=== Exercise data ===

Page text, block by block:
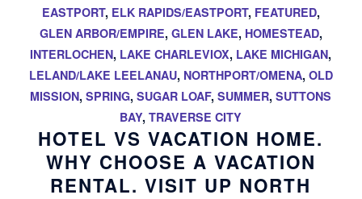
EASTPORT, ELK RAPIDS/EASTPORT, FEATURED,
GLEN ARBOR/EMPIRE, GLEN LAKE, HOMESTEAD,
INTERLOCHEN, LAKE CHARLEVIOX, LAKE MICHIGAN,
LELAND/LAKE LEELANAU, NORTHPORT/OMENA, OLD
MISSION,SPRING,SUGAR LOAF,SUMMER,SUTTONS
BAY,TRAVERSE CITY
HOTEL VS VACATION HOME.
WHY CHOOSE A VACATION
RENTAL. VISIT UP NORTH
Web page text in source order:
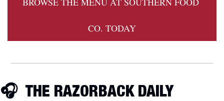
CO. TODAY
🎧 THE RAZORBACK DAILY
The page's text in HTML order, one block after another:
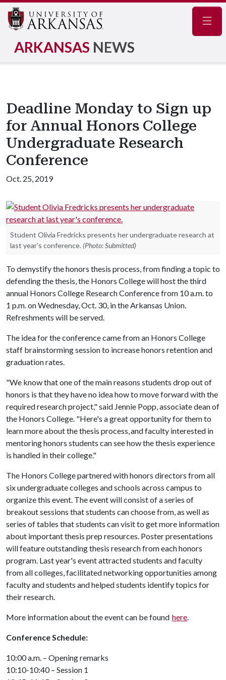
ARKANSAS NEWS
Deadline Monday to Sign up
for Annual Honors College
Undergraduate Research
Conference
Oct. 25, 2019
Student Olivia Fredricks presents her undergraduate research at
last year's conference. (Photo: Submitted)
To demystify the honors thesis process, from finding a topic to
defending the thesis, the Honors College will host the third
annual Honors College Research Conference from 10 a.m. to
1 p.m. on Wednesday, Oct. 30, in the Arkansas Union.
Refreshments will be served.
The idea for the conference came from an Honors College
staff brainstorming session to increase honors retention and
graduation rates.
"We know that one of the main reasons students drop out of
honors is that they have no idea how to move forward with the
required research project," said Jennie Popp, associate dean of
the Honors College. "Here's a great opportunity for them to
learn more about the thesis process, and faculty interested in
mentoring honors students can see how the thesis experience
is handled in their college."
The Honors College partnered with honors directors from all
six undergraduate colleges and schools across campus to
organize this event. The event will consist of a series of
breakout sessions that students can choose from, as well as
series of tables that students can visit to get more information
about important thesis prep resources. Poster presentations
will feature outstanding thesis research from each honors
program. Last year's event attracted students and faculty
from all colleges, facilitated networking opportunities among
faculty and students and helped students identify topics for
their research.
More information about the event can be found here.
Conference Schedule:
10:00 a.m. – Opening remarks
10:10-10:40 – Session 1

===

- **Assigned task**
An exact copy of the material above is required, minus its images.

- **Task solution**
Page text, block by block:
EASTPORT, ELK RAPIDS/EASTPORT, FEATURED,
GLEN ARBOR/EMPIRE, GLEN LAKE, HOMESTEAD,
INTERLOCHEN, LAKE CHARLEVIOX, LAKE MICHIGAN,
LELAND/LAKE LEELANAU, NORTHPORT/OMENA, OLD
MISSION,SPRING,SUGAR LOAF,SUMMER,SUTTONS
BAY,TRAVERSE CITY
HOTEL VS VACATION HOME.
WHY CHOOSE A VACATION
RENTAL. VISIT UP NORTH
Web page text in source order:
CO. TODAY
🎧 THE RAZORBACK DAILY
The page's text in HTML order, one block after another:
ARKANSAS NEWS
Deadline Monday to Sign up
for Annual Honors College
Undergraduate Research
Conference
Oct. 25, 2019
Student Olivia Fredricks presents her undergraduate research at
last year's conference. (Photo: Submitted)
To demystify the honors thesis process, from finding a topic to
defending the thesis, the Honors College will host the third
annual Honors College Research Conference from 10 a.m. to
1 p.m. on Wednesday, Oct. 30, in the Arkansas Union.
Refreshments will be served.
The idea for the conference came from an Honors College
staff brainstorming session to increase honors retention and
graduation rates.
"We know that one of the main reasons students drop out of
honors is that they have no idea how to move forward with the
required research project," said Jennie Popp, associate dean of
the Honors College. "Here's a great opportunity for them to
learn more about the thesis process, and faculty interested in
mentoring honors students can see how the thesis experience
is handled in their college."
The Honors College partnered with honors directors from all
six undergraduate colleges and schools across campus to
organize this event. The event will consist of a series of
breakout sessions that students can choose from, as well as
series of tables that students can visit to get more information
about important thesis prep resources. Poster presentations
will feature outstanding thesis research from each honors
program. Last year's event attracted students and faculty
from all colleges, facilitated networking opportunities among
faculty and students and helped students identify topics for
their research.
More information about the event can be found here.
Conference Schedule:
10:00 a.m. – Opening remarks
10:10-10:40 – Session 1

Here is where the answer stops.